Start with Microsoft’s Advice: I’m not going to introduce the topic of transaction log performance. Microsoft’s SQL Customer Advisory Team already provides a great introduction with Diagnosing Transaction Log Performance Issues and Limits of the Log Manager. Their advice includes watching the “Log Bytes Flushed/sec” performance counter found in the “SQL Server:Databases” object.
Reactive Efforts: If you’re curious about transaction log activity for open transactions, Paul Randal has a script at Script: open transactions with text and plans.
Spiky Activity: It’s not too difficult to find infrequent activities that write a lot of data to the transaction log; activities like data warehouse ETLs, or index rebuilds. Use a trace or extended events to look for statements with large values for “writes”.
Scalability of OLTP Workloads
WRITELOG waits are a scalability challenge for OLTP workloads under load. Chris Adkin has a lot of experience tuning SQL Server for high-volume OLTP workloads. So I’m going to follow his advice when he writes we should minimize the amount logging generated. And because I can’t improve something if I can’t measure it, I wonder what’s generating the most logging? OLTP workloads are characterized by frequent tiny transactions so I want to measure that activity without filters, but I want to have as little impact to the system as I can. That’s my challenge.
Getting #SQLHelp
So I asked twitter. And I got some great advice from Erin Stellato:
Erin also pointed out that the UI warns you that it’s a very high volume event.

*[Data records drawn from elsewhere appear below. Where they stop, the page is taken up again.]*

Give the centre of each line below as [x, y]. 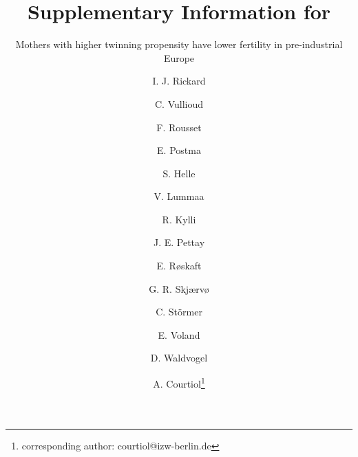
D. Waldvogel [179, 358]
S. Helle [179, 173]
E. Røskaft [179, 266]
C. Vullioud [179, 103]
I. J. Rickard [179, 81]
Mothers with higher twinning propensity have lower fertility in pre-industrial [179, 44]
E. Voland [179, 334]
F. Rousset [179, 127]

Combining fn_dblog With Extended Events
So to avoid that kind of volume, I got the idea to read straight from the transaction log and combine that with a lighter extended events session to get the SQL text. The transaction_id
captured by the extended events session corresponds to the XAct ID
column in fn_dblog
.
Here’s how that went:
The Script
The details for this script are kind of fussy, but it all comes together in a solution that won’t drag a server down. Care is still recommended; start with 10 seconds and go from there.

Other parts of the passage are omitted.